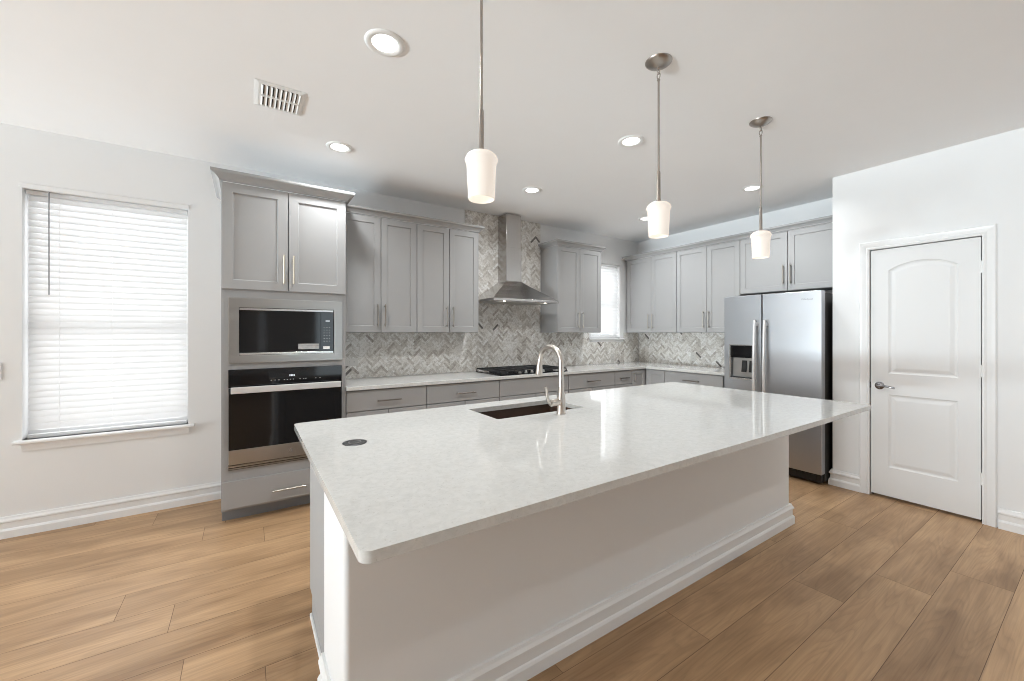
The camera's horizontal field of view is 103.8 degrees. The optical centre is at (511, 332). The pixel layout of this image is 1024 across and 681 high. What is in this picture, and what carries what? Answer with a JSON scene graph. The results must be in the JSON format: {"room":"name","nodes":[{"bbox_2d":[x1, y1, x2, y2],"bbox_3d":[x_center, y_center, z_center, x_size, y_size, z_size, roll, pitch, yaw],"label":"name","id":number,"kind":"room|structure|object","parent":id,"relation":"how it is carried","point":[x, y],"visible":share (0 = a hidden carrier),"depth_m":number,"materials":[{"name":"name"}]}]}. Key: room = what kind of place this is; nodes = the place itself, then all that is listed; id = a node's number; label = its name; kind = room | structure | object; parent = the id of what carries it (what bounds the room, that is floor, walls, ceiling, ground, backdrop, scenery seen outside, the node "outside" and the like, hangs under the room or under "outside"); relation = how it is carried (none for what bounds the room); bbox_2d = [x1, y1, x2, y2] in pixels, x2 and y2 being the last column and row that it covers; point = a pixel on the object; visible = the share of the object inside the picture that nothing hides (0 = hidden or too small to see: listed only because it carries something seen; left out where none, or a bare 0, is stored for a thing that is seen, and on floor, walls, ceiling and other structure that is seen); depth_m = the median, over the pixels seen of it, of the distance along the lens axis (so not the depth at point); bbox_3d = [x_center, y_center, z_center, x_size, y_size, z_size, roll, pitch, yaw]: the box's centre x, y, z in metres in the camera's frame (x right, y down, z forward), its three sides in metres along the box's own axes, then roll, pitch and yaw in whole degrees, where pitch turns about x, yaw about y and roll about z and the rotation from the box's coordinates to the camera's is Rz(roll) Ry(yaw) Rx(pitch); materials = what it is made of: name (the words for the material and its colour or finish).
{"room":"kitchen","nodes":[
{"label":"kitchen","id":0,"kind":"room"},
{"bbox_2d":[0,123,638,516],"bbox_3d":[-4.696,-0.013,1.919,16.150,2.770,0.150,0,0,-33],"label":"wall","id":1,"kind":"structure","parent":0,"point":[52,478],"depth_m":3.02,"materials":[{"name":"white paint"}]},
{"bbox_2d":[0,363,1,379],"bbox_3d":[-3.431,0.260,2.657,0.070,0.115,0.010,0,0,-33],"label":"light switch","id":2,"kind":"object","parent":1,"relation":"attached to","point":[0,363],"visible":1,"depth_m":2.67,"materials":[{"name":"white plastic"}]},
{"bbox_2d":[11,422,194,450],"bbox_3d":[-2.973,0.769,2.996,0.957,0.074,0.140,0,0,-33],"label":"trim","id":3,"kind":"structure","parent":1,"relation":"attached to","point":[31,444],"depth_m":2.92,"materials":[{"name":"white wood"}]},
{"bbox_2d":[28,195,187,434],"bbox_3d":[-3.028,-0.127,3.073,0.883,1.718,0.050,0,0,-33],"label":"window","id":4,"kind":"structure","parent":1,"relation":"in","point":[185,417],"depth_m":3.01,"materials":[{"name":"white plastic"}]},
{"bbox_2d":[19,182,188,438],"bbox_3d":[-2.984,-0.145,3.000,0.901,1.753,0.083,0,0,-33],"label":"blind","id":5,"kind":"object","parent":4,"relation":"attached to","point":[106,358],"visible":1,"depth_m":2.99,"materials":[{"name":"white plastic"}]},
{"bbox_2d":[0,481,220,539],"bbox_3d":[-6.887,1.302,0.368,10.783,0.140,0.024,0,0,-33],"label":"baseboard","id":6,"kind":"structure","parent":1,"relation":"attached to","point":[69,516],"depth_m":2.94,"materials":[{"name":"white wood"}]},
{"bbox_2d":[346,213,416,332],"bbox_3d":[-1.302,-0.533,3.845,0.706,1.067,0.372,0,0,-33],"label":"upper cabinet","id":7,"kind":"object","parent":1,"relation":"attached to","point":[381,253],"visible":0.84,"depth_m":3.72,"materials":[{"name":"grey paint"}]},
{"bbox_2d":[346,204,484,232],"bbox_3d":[-0.990,-1.098,4.038,1.438,0.060,0.370,0,0,-33],"label":"crown molding","id":8,"kind":"structure","parent":1,"relation":"attached to","point":[350,208],"depth_m":3.86,"materials":[{"name":"grey paint"}]},
{"bbox_2d":[416,224,477,332],"bbox_3d":[-0.722,-0.533,4.227,0.684,1.067,0.372,0,0,-33],"label":"upper cabinet","id":9,"kind":"object","parent":1,"relation":"attached to","point":[447,259],"visible":0.91,"depth_m":4.09,"materials":[{"name":"grey paint"}]},
{"bbox_2d":[346,210,638,378],"bbox_3d":[0.128,-0.476,5.006,4.373,1.842,0.009,0,0,-33],"label":"tile backsplash","id":10,"kind":"structure","parent":1,"relation":"attached to","point":[508,334],"depth_m":4.75,"materials":[{"name":"tile"}]},
{"bbox_2d":[346,358,357,365],"bbox_3d":[-1.550,0.287,3.888,0.115,0.070,0.009,0,0,-33],"label":"wall outlet","id":11,"kind":"object","parent":10,"relation":"attached to","point":[349,362],"visible":0.83,"depth_m":3.89,"materials":[{"name":"beige plastic"}]},
{"bbox_2d":[478,213,558,305],"bbox_3d":[0.050,-0.862,4.664,0.890,1.046,0.474,0,0,-33],"label":"range hood","id":12,"kind":"object","parent":1,"relation":"attached to","point":[509,289],"visible":0.98,"depth_m":4.68,"materials":[{"name":"silver metal"}]},
{"bbox_2d":[538,239,605,332],"bbox_3d":[0.785,-0.564,5.217,0.845,1.128,0.383,0,0,-33],"label":"upper cabinet","id":13,"kind":"object","parent":1,"relation":"attached to","point":[571,276],"visible":1,"depth_m":5.06,"materials":[{"name":"grey paint"}]},
{"bbox_2d":[591,284,614,336],"bbox_3d":[1.294,-0.460,5.926,0.602,1.083,0.050,0,0,-33],"label":"window","id":14,"kind":"structure","parent":1,"relation":"in","point":[611,284],"depth_m":5.96,"materials":[{"name":"white plastic"}]},
{"bbox_2d":[591,261,620,337],"bbox_3d":[1.343,-0.477,5.846,0.620,1.118,0.067,0,0,-33],"label":"blind","id":15,"kind":"object","parent":14,"relation":"attached to","point":[609,307],"visible":0.61,"depth_m":5.91,"materials":[{"name":"white plastic"}]},
{"bbox_2d":[589,338,624,341],"bbox_3d":[1.357,0.107,5.860,0.715,0.050,0.130,0,0,-33],"label":"trim","id":16,"kind":"structure","parent":1,"relation":"attached to","point":[590,339],"depth_m":5.79,"materials":[{"name":"white wood"}]},
{"bbox_2d":[0,0,1023,241],"bbox_3d":[-1.136,-1.458,-3.610,16.300,0.120,13.300,0,0,-33],"label":"ceiling","id":17,"kind":"structure","parent":0,"point":[846,86],"depth_m":2.33,"materials":[{"name":"paint"}]},
{"bbox_2d":[254,78,306,115],"bbox_3d":[-1.389,-1.392,2.400,0.256,0.010,0.300,0,0,-33],"label":"ceiling vent","id":18,"kind":"object","parent":17,"relation":"in","point":[266,94],"visible":1,"depth_m":2.38,"materials":[{"name":"white plastic"}]},
{"bbox_2d":[326,141,352,152],"bbox_3d":[-1.301,-1.394,3.027,0.188,0.008,0.188,0,0,-33],"label":"recessed light","id":19,"kind":"object","parent":17,"relation":"in","point":[336,146],"visible":1,"depth_m":3.02,"materials":[{"name":"white plastic"}]},
{"bbox_2d":[331,144,347,150],"bbox_3d":[-1.301,-1.394,3.027,0.119,0.006,0.119,0,0,-33],"label":"diffuser","id":20,"kind":"object","parent":19,"relation":"attached to","point":[334,147],"depth_m":3.02,"materials":[{"name":"white plastic"}]},
{"bbox_2d":[364,28,404,56],"bbox_3d":[-0.614,-1.394,1.939,0.188,0.008,0.188,0,0,-33],"label":"recessed light","id":21,"kind":"object","parent":17,"relation":"in","point":[384,42],"visible":1,"depth_m":1.93,"materials":[{"name":"white plastic"}]},
{"bbox_2d":[372,34,397,51],"bbox_3d":[-0.614,-1.394,1.939,0.119,0.006,0.119,0,0,-33],"label":"diffuser","id":22,"kind":"object","parent":21,"relation":"attached to","point":[380,42],"depth_m":1.93,"materials":[{"name":"white plastic"}]},
{"bbox_2d":[465,0,497,203],"bbox_3d":[-0.114,-0.947,1.498,0.134,0.902,0.134,0,0,-33],"label":"pendant light","id":23,"kind":"object","parent":17,"relation":"hanging from","point":[481,163],"visible":1,"depth_m":1.46,"materials":[{"name":"white glass"}]},
{"bbox_2d":[523,187,541,193],"bbox_3d":[0.197,-1.394,3.938,0.188,0.008,0.188,0,0,-33],"label":"recessed light","id":24,"kind":"object","parent":17,"relation":"in","point":[531,190],"visible":1,"depth_m":3.93,"materials":[{"name":"white plastic"}]},
{"bbox_2d":[526,188,537,191],"bbox_3d":[0.197,-1.394,3.938,0.119,0.006,0.119,0,0,-33],"label":"diffuser","id":25,"kind":"object","parent":24,"relation":"attached to","point":[527,189],"depth_m":3.92,"materials":[{"name":"white plastic"}]},
{"bbox_2d":[618,135,643,146],"bbox_3d":[0.868,-1.394,2.931,0.188,0.008,0.188,0,0,-33],"label":"recessed light","id":26,"kind":"object","parent":17,"relation":"in","point":[630,140],"visible":1,"depth_m":2.92,"materials":[{"name":"white plastic"}]},
{"bbox_2d":[623,137,638,144],"bbox_3d":[0.868,-1.394,2.931,0.119,0.006,0.119,0,0,-33],"label":"diffuser","id":27,"kind":"object","parent":26,"relation":"attached to","point":[628,140],"depth_m":2.92,"materials":[{"name":"white plastic"}]},
{"bbox_2d":[638,216,647,220],"bbox_3d":[1.642,-1.394,4.921,0.188,0.008,0.188,0,0,-33],"label":"recessed light","id":28,"kind":"object","parent":17,"relation":"in","point":[645,218],"visible":0.66,"depth_m":4.91,"materials":[{"name":"white plastic"}]},
{"bbox_2d":[645,53,672,238],"bbox_3d":[0.756,-0.947,2.072,0.134,0.902,0.134,0,0,-33],"label":"pendant light","id":29,"kind":"object","parent":17,"relation":"hanging from","point":[658,212],"visible":1,"depth_m":2.04,"materials":[{"name":"white glass"}]},
{"bbox_2d":[741,185,763,191],"bbox_3d":[2.322,-1.394,3.885,0.188,0.008,0.188,0,0,-33],"label":"recessed light","id":30,"kind":"object","parent":17,"relation":"in","point":[750,188],"visible":0.94,"depth_m":3.88,"materials":[{"name":"white plastic"}]},
{"bbox_2d":[745,186,758,190],"bbox_3d":[2.322,-1.394,3.885,0.119,0.006,0.119,0,0,-33],"label":"diffuser","id":31,"kind":"object","parent":30,"relation":"attached to","point":[751,188],"depth_m":3.88,"materials":[{"name":"white plastic"}]},
{"bbox_2d":[749,116,772,258],"bbox_3d":[1.648,-0.947,2.661,0.134,0.902,0.134,0,0,-33],"label":"pendant light","id":32,"kind":"object","parent":17,"relation":"hanging from","point":[760,240],"visible":1,"depth_m":2.63,"materials":[{"name":"white glass"}]},
{"bbox_2d":[0,475,1023,680],"bbox_3d":[-1.136,1.422,-3.610,16.000,0.100,13.000,0,0,-33],"label":"floor","id":33,"kind":"structure","parent":0,"point":[861,586],"depth_m":2.00,"materials":[{"name":"brown wood"}]},
{"bbox_2d":[210,166,354,520],"bbox_3d":[-1.856,0.119,3.288,0.944,2.506,0.691,0,0,-33],"label":"tall cabinet","id":34,"kind":"object","parent":33,"relation":"on","point":[275,244],"visible":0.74,"depth_m":3.01,"materials":[{"name":"grey paint"}]},
{"bbox_2d":[228,365,341,470],"bbox_3d":[-1.820,0.624,3.240,0.752,0.718,0.573,0,0,-33],"label":"wall oven","id":35,"kind":"object","parent":34,"relation":"in","point":[265,404],"visible":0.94,"depth_m":2.99,"materials":[{"name":"black glass"}]},
{"bbox_2d":[228,297,341,363],"bbox_3d":[-1.826,-0.015,3.253,0.754,0.470,0.485,0,0,-33],"label":"microwave","id":36,"kind":"object","parent":34,"relation":"in","point":[259,330],"visible":1,"depth_m":3.03,"materials":[{"name":"silver metal"}]},
{"bbox_2d":[346,385,425,417],"bbox_3d":[-1.228,0.925,3.719,0.694,0.894,0.661,0,0,-33],"label":"base cabinet","id":37,"kind":"object","parent":33,"relation":"on","point":[398,399],"visible":0.3,"depth_m":3.46,"materials":[{"name":"grey paint"}]},
{"bbox_2d":[346,361,723,390],"bbox_3d":[0.594,0.461,4.298,4.374,0.032,1.682,0,0,-33],"label":"countertop","id":38,"kind":"structure","parent":37,"relation":"on","point":[354,384],"depth_m":4.17,"materials":[{"name":"white stone"}]},
{"bbox_2d":[476,365,566,375],"bbox_3d":[0.115,0.421,4.570,0.914,0.046,0.524,0,0,-33],"label":"gas cooktop","id":39,"kind":"object","parent":38,"relation":"in","point":[523,369],"visible":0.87,"depth_m":4.47,"materials":[{"name":"black metal"}]},
{"bbox_2d":[426,380,498,408],"bbox_3d":[-0.613,0.925,4.125,0.777,0.894,0.661,0,0,-33],"label":"base cabinet","id":40,"kind":"object","parent":33,"relation":"on","point":[464,393],"visible":0.27,"depth_m":3.86,"materials":[{"name":"grey paint"}]},
{"bbox_2d":[498,375,567,400],"bbox_3d":[0.099,0.925,4.595,0.928,0.894,0.661,0,0,-33],"label":"base cabinet","id":41,"kind":"object","parent":33,"relation":"on","point":[517,388],"visible":0.22,"depth_m":4.30,"materials":[{"name":"grey paint"}]},
{"bbox_2d":[310,435,794,680],"bbox_3d":[0.491,0.927,2.443,3.062,0.890,0.959,0,0,-33],"label":"kitchen island base","id":42,"kind":"object","parent":33,"relation":"on","point":[512,600],"visible":0.49,"depth_m":1.67,"materials":[{"name":"white paint"}]},
{"bbox_2d":[294,382,870,563],"bbox_3d":[0.585,0.468,2.263,3.080,0.027,1.417,0,0,-33],"label":"island countertop","id":43,"kind":"structure","parent":42,"relation":"on","point":[422,478],"depth_m":1.55,"materials":[{"name":"white stone"}]},
{"bbox_2d":[342,439,366,445],"bbox_3d":[-0.648,0.451,1.655,0.096,0.005,0.096,0,0,-33],"label":"outlet","id":44,"kind":"object","parent":43,"relation":"on","point":[354,442],"visible":1,"depth_m":1.64,"materials":[{"name":"grey metal"}]},
{"bbox_2d":[479,404,571,418],"bbox_3d":[0.093,0.587,2.413,0.654,0.212,0.364,0,0,-33],"label":"undermount sink","id":45,"kind":"object","parent":43,"relation":"in","point":[537,409],"visible":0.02,"depth_m":2.59,"materials":[{"name":"brown metal"}]},
{"bbox_2d":[535,344,565,414],"bbox_3d":[0.184,0.261,2.311,0.143,0.386,0.255,0,0,-33],"label":"kitchen faucet","id":46,"kind":"object","parent":43,"relation":"on","point":[560,402],"visible":1,"depth_m":2.24,"materials":[{"name":"silver metal"}]},
{"bbox_2d":[568,371,614,392],"bbox_3d":[0.808,0.925,5.063,0.768,0.894,0.661,0,0,-33],"label":"base cabinet","id":47,"kind":"object","parent":33,"relation":"on","point":[582,382],"visible":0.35,"depth_m":4.80,"materials":[{"name":"grey paint"}]},
{"bbox_2d":[614,370,631,387],"bbox_3d":[1.261,0.925,5.362,0.317,0.894,0.661,0,0,-33],"label":"base cabinet","id":48,"kind":"object","parent":33,"relation":"on","point":[623,378],"visible":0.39,"depth_m":5.12,"materials":[{"name":"grey paint"}]},
{"bbox_2d":[631,369,665,385],"bbox_3d":[1.837,0.925,5.592,0.894,0.894,0.912,0,0,-33],"label":"base cabinet","id":49,"kind":"object","parent":33,"relation":"on","point":[639,376],"visible":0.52,"depth_m":5.27,"materials":[{"name":"grey paint"}]},
{"bbox_2d":[665,370,723,387],"bbox_3d":[2.394,0.925,4.961,0.661,0.894,0.753,0,0,-33],"label":"base cabinet","id":50,"kind":"object","parent":33,"relation":"on","point":[670,376],"visible":0.14,"depth_m":4.76,"materials":[{"name":"grey paint"}]},
{"bbox_2d":[724,290,832,482],"bbox_3d":[2.799,0.496,4.123,0.852,1.752,0.872,0,0,-33],"label":"refrigerator","id":51,"kind":"object","parent":33,"relation":"on","point":[775,343],"visible":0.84,"depth_m":3.77,"materials":[{"name":"silver metal"}]},
{"bbox_2d":[639,198,832,367],"bbox_3d":[2.794,-0.013,5.095,0.150,2.770,2.800,0,0,-33],"label":"wall","id":52,"kind":"structure","parent":0,"point":[821,208],"depth_m":4.90,"materials":[{"name":"white paint"}]},
{"bbox_2d":[627,252,676,332],"bbox_3d":[2.057,-0.533,5.736,0.372,1.067,0.850,0,0,-33],"label":"upper cabinet","id":53,"kind":"object","parent":52,"relation":"attached to","point":[651,281],"visible":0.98,"depth_m":5.61,"materials":[{"name":"grey paint"}]},
{"bbox_2d":[639,333,723,367],"bbox_3d":[2.427,0.223,5.504,0.009,0.444,1.688,0,0,-33],"label":"tile backsplash","id":54,"kind":"structure","parent":52,"relation":"attached to","point":[670,348],"depth_m":5.58,"materials":[{"name":"tile"}]},
{"bbox_2d":[691,352,695,360],"bbox_3d":[2.457,0.327,5.442,0.009,0.115,0.070,0,0,-33],"label":"wall outlet","id":55,"kind":"object","parent":54,"relation":"attached to","point":[693,355],"visible":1,"depth_m":5.44,"materials":[{"name":"beige plastic"}]},
{"bbox_2d":[677,240,745,332],"bbox_3d":[2.517,-0.533,5.039,0.372,1.067,0.818,0,0,-33],"label":"upper cabinet","id":56,"kind":"object","parent":52,"relation":"attached to","point":[706,275],"visible":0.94,"depth_m":4.96,"materials":[{"name":"grey paint"}]},
{"bbox_2d":[622,215,832,260],"bbox_3d":[2.533,-1.098,5.005,0.381,0.060,2.690,0,0,-33],"label":"crown molding","id":57,"kind":"structure","parent":52,"relation":"attached to","point":[826,219],"depth_m":4.67,"materials":[{"name":"grey paint"}]},
{"bbox_2d":[740,223,832,294],"bbox_3d":[3.010,-0.753,4.291,0.372,0.627,0.972,0,0,-33],"label":"upper cabinet","id":58,"kind":"object","parent":52,"relation":"attached to","point":[801,259],"visible":0.74,"depth_m":4.17,"materials":[{"name":"grey paint"}]},
{"bbox_2d":[833,127,1023,526],"bbox_3d":[6.009,-0.013,-0.500,0.647,2.770,10.320,0,0,-33],"label":"wall","id":59,"kind":"structure","parent":0,"point":[980,182],"depth_m":3.03,"materials":[{"name":"white paint"}]},
{"bbox_2d":[828,468,859,491],"bbox_3d":[2.977,1.302,3.576,0.124,0.140,0.225,0,0,-33],"label":"baseboard","id":60,"kind":"structure","parent":59,"relation":"attached to","point":[846,480],"depth_m":3.54,"materials":[{"name":"white wood"}]},
{"bbox_2d":[870,237,981,519],"bbox_3d":[3.205,0.330,3.141,0.096,2.041,0.638,0,0,-33],"label":"door","id":61,"kind":"structure","parent":59,"relation":"in","point":[926,382],"depth_m":3.11,"materials":[{"name":"white paint"}]},
{"bbox_2d":[859,224,996,527],"bbox_3d":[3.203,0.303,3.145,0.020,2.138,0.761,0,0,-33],"label":"trim","id":62,"kind":"structure","parent":59,"relation":"attached to","point":[988,233],"depth_m":2.88,"materials":[{"name":"white wood"}]},
{"bbox_2d":[998,508,1023,534],"bbox_3d":[5.993,1.302,-1.085,0.024,0.140,9.360,0,0,-33],"label":"baseboard","id":63,"kind":"structure","parent":59,"relation":"attached to","point":[1008,520],"depth_m":2.77,"materials":[{"name":"white wood"}]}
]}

◆ ◆ ◆ ◆ ◆

=== INSTRUCTIONS FOR THE TASK ===
Using the entries above, give the number of lines that carry the string "black", without anything else.

=== RESULT BELOW ===
2